(STUDY MATERIAL)

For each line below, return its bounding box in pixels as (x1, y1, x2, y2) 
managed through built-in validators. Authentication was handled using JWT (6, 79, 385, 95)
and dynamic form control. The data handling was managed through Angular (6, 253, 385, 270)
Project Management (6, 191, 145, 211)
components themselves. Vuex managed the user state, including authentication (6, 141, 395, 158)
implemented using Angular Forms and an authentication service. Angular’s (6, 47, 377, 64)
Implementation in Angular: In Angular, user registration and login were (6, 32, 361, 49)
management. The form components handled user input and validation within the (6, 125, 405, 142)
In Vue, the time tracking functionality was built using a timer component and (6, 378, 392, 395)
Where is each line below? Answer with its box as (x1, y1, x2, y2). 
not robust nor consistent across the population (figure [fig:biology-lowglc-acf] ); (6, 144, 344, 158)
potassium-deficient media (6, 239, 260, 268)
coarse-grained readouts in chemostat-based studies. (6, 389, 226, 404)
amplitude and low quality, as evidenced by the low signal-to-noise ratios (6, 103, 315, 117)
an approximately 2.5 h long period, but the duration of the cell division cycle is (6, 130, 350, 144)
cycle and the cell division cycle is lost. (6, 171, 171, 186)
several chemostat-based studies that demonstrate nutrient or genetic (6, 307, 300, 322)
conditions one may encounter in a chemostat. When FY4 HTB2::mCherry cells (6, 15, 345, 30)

(End STUDY MATERIAL)
(STUDY MATERIAL)

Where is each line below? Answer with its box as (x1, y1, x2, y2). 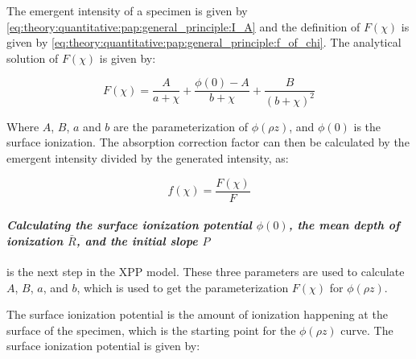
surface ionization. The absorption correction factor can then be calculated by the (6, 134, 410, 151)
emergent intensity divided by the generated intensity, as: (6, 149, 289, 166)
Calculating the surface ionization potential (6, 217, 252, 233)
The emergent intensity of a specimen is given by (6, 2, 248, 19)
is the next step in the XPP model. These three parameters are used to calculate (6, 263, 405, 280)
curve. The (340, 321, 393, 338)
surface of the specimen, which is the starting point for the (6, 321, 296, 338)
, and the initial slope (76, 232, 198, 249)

(End STUDY MATERIAL)
(STUDY MATERIAL)

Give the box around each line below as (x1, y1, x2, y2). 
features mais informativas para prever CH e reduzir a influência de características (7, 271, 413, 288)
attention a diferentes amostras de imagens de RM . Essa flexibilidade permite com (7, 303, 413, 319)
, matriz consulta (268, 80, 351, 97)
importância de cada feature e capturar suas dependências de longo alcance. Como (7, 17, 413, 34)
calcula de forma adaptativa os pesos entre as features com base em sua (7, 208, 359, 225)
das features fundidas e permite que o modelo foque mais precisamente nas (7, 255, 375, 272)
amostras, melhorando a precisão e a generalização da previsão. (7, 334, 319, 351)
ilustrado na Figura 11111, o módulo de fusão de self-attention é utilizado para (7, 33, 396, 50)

(End STUDY MATERIAL)

### EXERCISE DETAILS
Produce a word-for-word copy of everything above from the line holding "attention a diferentes" down to the line holding "importância de cada", with both of those lines kept.

### EXERCISE ANSWER
attention a diferentes amostras de imagens de RM . Essa flexibilidade permite com (7, 303, 413, 319)
, matriz consulta (268, 80, 351, 97)
importância de cada feature e capturar suas dependências de longo alcance. Como (7, 17, 413, 34)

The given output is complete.